Before the Tech & Unfreezing a Town with Story and Transitions | Kristofer Eng & Gustaf Grefberg

Interactive Music Symposium 2021, presented by Audiokinetic.

Kristofer Eng (Composer/CEO at Elias Software AB) and Gustaf Grefberg (Composer at Hazelight Studios) kicked off the event by sharing their experience as co-composers for the action-adventure game “It Takes Two”. For the first half of their presentation, titled “Before the Tech”, Kristofer highlighted the importance of the prep work that goes into composing and arranging for a game, and provided examples of how scores are composed to evolve. He dived deep into the Vacuum Boss fight music, as well as how and why he and Gustaf set up rules and strictly followed them throughout their collaboration.

For the second half of their presentation, titled "Unfreezing a Town with Story and Transitions", Gustaf touched upon his approach to scoring, as well as what composing for a video game level looks like, from story structure, to the implementation of finished tracks.
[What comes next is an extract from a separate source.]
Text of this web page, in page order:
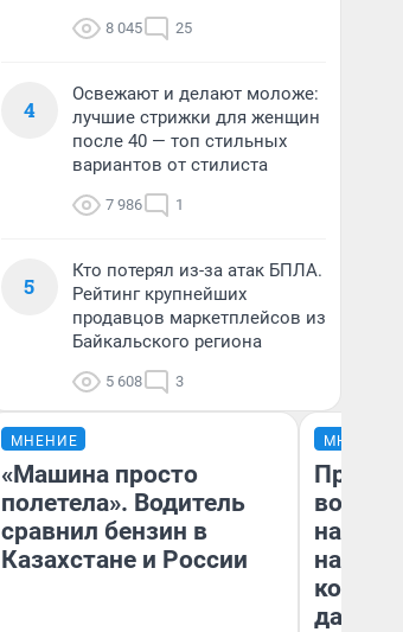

He also explained how they set out to match the music system with the game’s constant journey forward into new worlds, staying away from loops and music that was noticeably systematic.
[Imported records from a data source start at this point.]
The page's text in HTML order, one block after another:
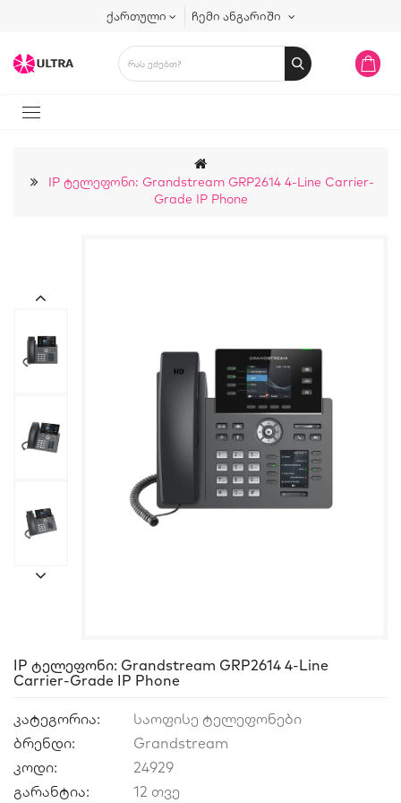
ქართული ჩემი ანგარიში
IP Ტელეფონი: Grandstream GRP2614 4-Line Carrier-
Grade IP Phone
IP Ტელეფონი: Grandstream GRP2614 4-Line
Carrier-Grade IP Phone
კატეგორია:
საოფისე ტელეფონები
ბრენდი:
Grandstream
კოდი:
24929
გარანტია:
12 თვე

To wrap up, Kristofer and Gustaf expressed how much they enjoyed co-composing “It Takes Two”, how they got to combine their different and somewhat-overlapping skill sets, and how the collaboration ended up feeling like a very healthy competition, where they constantly encouraged one another to learn and “step up their game”.
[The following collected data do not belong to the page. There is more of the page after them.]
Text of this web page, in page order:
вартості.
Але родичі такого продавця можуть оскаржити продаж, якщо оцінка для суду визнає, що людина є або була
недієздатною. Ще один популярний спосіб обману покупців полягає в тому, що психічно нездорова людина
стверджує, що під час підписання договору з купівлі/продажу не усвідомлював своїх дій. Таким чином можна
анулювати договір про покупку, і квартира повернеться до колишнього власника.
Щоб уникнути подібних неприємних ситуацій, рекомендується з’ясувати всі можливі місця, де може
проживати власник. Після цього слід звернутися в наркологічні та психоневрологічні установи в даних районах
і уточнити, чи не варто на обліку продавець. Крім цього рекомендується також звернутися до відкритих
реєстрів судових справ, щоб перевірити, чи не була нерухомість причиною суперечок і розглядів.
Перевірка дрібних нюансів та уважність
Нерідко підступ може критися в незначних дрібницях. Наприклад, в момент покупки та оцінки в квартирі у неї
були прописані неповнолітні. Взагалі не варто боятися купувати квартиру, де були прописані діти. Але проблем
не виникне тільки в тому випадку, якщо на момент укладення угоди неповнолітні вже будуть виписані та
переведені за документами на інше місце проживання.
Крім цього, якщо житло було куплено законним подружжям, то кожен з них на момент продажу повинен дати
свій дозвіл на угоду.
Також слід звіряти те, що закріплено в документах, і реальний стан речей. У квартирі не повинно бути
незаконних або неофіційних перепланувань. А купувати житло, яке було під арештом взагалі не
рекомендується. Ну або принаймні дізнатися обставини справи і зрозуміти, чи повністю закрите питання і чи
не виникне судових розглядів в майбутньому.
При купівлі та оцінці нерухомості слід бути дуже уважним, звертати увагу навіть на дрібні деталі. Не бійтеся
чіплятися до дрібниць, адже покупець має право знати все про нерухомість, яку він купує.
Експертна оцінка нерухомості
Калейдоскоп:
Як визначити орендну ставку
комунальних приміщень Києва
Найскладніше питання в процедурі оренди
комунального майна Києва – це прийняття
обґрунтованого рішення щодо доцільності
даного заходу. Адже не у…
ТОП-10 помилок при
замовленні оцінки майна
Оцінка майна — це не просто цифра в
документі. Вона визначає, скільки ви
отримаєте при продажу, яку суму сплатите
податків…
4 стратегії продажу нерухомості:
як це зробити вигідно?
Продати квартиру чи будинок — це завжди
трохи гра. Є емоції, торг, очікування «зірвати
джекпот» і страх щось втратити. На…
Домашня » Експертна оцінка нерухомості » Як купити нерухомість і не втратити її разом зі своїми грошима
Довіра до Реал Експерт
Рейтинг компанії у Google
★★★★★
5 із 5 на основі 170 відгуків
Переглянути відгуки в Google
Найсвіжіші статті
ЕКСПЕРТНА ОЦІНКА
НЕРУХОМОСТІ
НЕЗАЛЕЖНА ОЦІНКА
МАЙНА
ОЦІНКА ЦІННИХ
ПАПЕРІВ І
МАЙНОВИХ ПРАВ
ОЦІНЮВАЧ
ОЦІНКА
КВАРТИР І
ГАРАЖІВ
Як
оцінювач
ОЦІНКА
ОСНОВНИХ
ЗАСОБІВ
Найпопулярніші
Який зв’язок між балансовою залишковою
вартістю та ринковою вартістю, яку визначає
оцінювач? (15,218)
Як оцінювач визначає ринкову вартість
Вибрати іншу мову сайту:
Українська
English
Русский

0:00 - Introduction to the Interactive Music Symposium by Simon Ashby
6:39 - Introducing Kristofer Eng and Gustaf Grefberg
7:59 - Kristofer Eng presents 'Before the Tech'
23:00 - Gustaf Grefberg presents 'Unfreezing a Town with Story and Transitions'
35:27 - Kristofer and Gustaf share final thoughts
41:31 - Community Q&A
42:12 - Q1: Have you ever set down any rules to guide your composing which, after living with it for a while, you started hating? Did you typically stick with those rules to the end or change those rules?
44:36 - Q2: What was your personal process of managing transitions between stages? How do you write in-game music that flows naturally but that still is able to stop, start, and change fast? And how does that requirement affect how you compose?
48:04 - Q3: Was there any time where the two of you had clashing opinions in the collaborative process, or did you mostly occupy separate spaces in the composition? How did you resolve these situations?
50:42 - Q4: When you say that there is no repetition music, do you imply there is no form of looping? Or does the music always correspond to the duration of the gameplay sequence?
51:54 - Q5: Can you show us more of how you implemented this in Wwise? Like how long each section is and where you set the loop points?
53:23 - Q6: Are music changes triggered by players - instant, on a beat, next bar, end of a phrase, or all of the above? Did any of your music have rubato?
55:02 - Thank you, Kristofer and Gustaf!